Wednesday 2026-07-15 - a benign June CPI takes a July hike off the table and gives stocks a modest relief bid, but gold refuses to rally and Trump's 20% Hormuz toll keeps oil near $80 - a forward oil shock the print can't see

The CPI cooled and stocks exhaled; gold refused to rally.

a benign June CPI takes a July hike off the table and gives stocks a modest relief bid, but gold refuses to rally and Trump's 20% Hormuz toll keeps oil near $80 - a backward-looking dovish print capped by a forward oil shock

The verdict week delivered its verdict, and it split. The number the market was waiting for came in benign: US headline CPI FELL 0.4% in June, the largest monthly drop since April 2020 and the first outright decline since the 2020 pandemic, pulling annual inflation down to 3.5% from 4.2%. That was enough to take the Fed's July rate rise off the table and give equities a pre-market relief bid - S&P futures up about 0.2%, Nasdaq futures up about 0.8%. After the week that had been, the market exhaled. But only so far.

The tell is what did NOT rally. Gold stayed offside (roughly flat, a touch lower), silver flat, and crypto gave back an overnight pop - the assets that should fly on a dovish print barely moved, and oil held near $80. That is the signature of a CAPPED relief, and the cap is the forward oil shock the print can't see. On Tuesday the US bombed Iran for a third consecutive night, Iran's Revolutionary Guard struck at least two Emirati tankers in the Strait of Hormuz (an Indian sailor was killed) and set off missile alerts in Bahrain, and - the new twist - President Trump demanded a 20% TOLL on all cargo transiting the Strait as 'reimbursement for protection', a move that shocked the international community and threatens the global oil surplus. Observable traffic had already collapsed to a virtual standstill; our prediction signals put the odds that fewer than 150 ships transited in the July 6-12 window at 98%. Oil surged to about $80 WTI and $85 Brent, Fed Governor Waller - long thought dovish - said he would be inclined to raise rates, and bond yields jumped as traders added to rate-hike bets.

Note what kind of relief this is - and is not. The soft print is BACKWARD-looking: it measures June, before the toll and the third round of strikes. The oil shock is FORWARD. The Wall Street Journal put it plainly: Americans got a break on inflation in June, but oil has rebounded and July won't bring as much good news. New Fed Chair Kevin Warsh, testifying to lawmakers the same morning, said the committee has 'no tolerance for persistently elevated inflation'. So the market is taking a modest bid on a dovish rear-view number while a forward inflation shock loads in the windshield - oil at $80 with the Strait effectively shut.
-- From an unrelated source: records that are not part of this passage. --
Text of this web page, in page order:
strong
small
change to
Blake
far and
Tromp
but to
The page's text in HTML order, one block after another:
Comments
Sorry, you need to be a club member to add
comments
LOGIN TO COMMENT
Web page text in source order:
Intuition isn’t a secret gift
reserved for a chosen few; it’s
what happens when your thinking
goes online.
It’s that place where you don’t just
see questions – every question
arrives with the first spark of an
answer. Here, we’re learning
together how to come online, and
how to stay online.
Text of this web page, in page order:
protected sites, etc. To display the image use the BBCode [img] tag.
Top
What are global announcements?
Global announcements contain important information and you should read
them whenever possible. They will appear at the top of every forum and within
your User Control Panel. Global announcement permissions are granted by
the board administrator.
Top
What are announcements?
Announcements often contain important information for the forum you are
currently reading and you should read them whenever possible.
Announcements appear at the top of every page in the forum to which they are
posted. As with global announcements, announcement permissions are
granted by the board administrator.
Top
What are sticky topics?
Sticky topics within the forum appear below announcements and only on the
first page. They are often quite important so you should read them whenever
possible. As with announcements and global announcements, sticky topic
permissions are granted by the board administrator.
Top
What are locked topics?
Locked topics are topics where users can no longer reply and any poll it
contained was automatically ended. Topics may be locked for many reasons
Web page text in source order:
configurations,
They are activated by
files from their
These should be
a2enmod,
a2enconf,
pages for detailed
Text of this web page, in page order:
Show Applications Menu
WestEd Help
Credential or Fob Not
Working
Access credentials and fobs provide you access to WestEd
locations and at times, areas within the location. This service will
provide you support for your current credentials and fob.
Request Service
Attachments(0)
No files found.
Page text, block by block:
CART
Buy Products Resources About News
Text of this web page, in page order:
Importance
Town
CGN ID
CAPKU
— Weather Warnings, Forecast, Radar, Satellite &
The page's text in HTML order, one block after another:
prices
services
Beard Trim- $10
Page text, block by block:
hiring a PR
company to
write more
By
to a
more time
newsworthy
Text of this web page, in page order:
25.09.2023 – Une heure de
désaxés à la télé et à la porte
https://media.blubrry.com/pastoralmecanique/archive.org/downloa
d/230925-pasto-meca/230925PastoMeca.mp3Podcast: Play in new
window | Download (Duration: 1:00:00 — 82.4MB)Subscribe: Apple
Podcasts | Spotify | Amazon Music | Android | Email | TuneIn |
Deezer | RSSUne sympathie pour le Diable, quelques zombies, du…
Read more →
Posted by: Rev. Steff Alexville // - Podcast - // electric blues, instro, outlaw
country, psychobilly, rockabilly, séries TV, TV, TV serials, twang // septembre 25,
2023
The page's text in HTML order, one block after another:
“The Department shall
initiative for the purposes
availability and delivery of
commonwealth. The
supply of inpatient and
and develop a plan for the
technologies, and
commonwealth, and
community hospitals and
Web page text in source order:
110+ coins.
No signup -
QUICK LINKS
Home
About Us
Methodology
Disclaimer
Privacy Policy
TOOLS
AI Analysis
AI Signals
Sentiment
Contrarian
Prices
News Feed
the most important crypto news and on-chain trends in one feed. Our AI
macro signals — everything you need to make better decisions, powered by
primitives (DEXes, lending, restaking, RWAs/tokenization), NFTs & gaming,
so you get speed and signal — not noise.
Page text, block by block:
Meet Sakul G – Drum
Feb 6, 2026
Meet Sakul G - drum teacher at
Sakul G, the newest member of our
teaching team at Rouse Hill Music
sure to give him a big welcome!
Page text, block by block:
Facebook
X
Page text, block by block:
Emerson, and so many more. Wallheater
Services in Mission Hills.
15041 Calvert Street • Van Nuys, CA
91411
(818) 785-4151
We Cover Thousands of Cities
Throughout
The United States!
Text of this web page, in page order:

Gold tells the story cleanly. It did not rally on the benign CPI because the forward oil shock kept yields bid: it FELL Tuesday when yields JUMPED on the oil-and-Waller scare, and could not lift Wednesday even as the soft print eased them, because the barrel offset the print in the rates market. Gold is trading real yields, not a war-haven bid - the same lesson as the past two weeks - and its failure to rally on a dovish number tells you the forward oil-and-rates risk is winning. That is why energy, not the metal, is the hedge here. And beneath the relief the equity engine is not humming: Mike Santoli notes eye-popping earnings expectations have failed to lift the market for two months, IBM plunged 25% on the wrong side of the corporate-tech-spending shift, and the real economy is narrowing to one thing - AI data-center construction is booming but not much else is.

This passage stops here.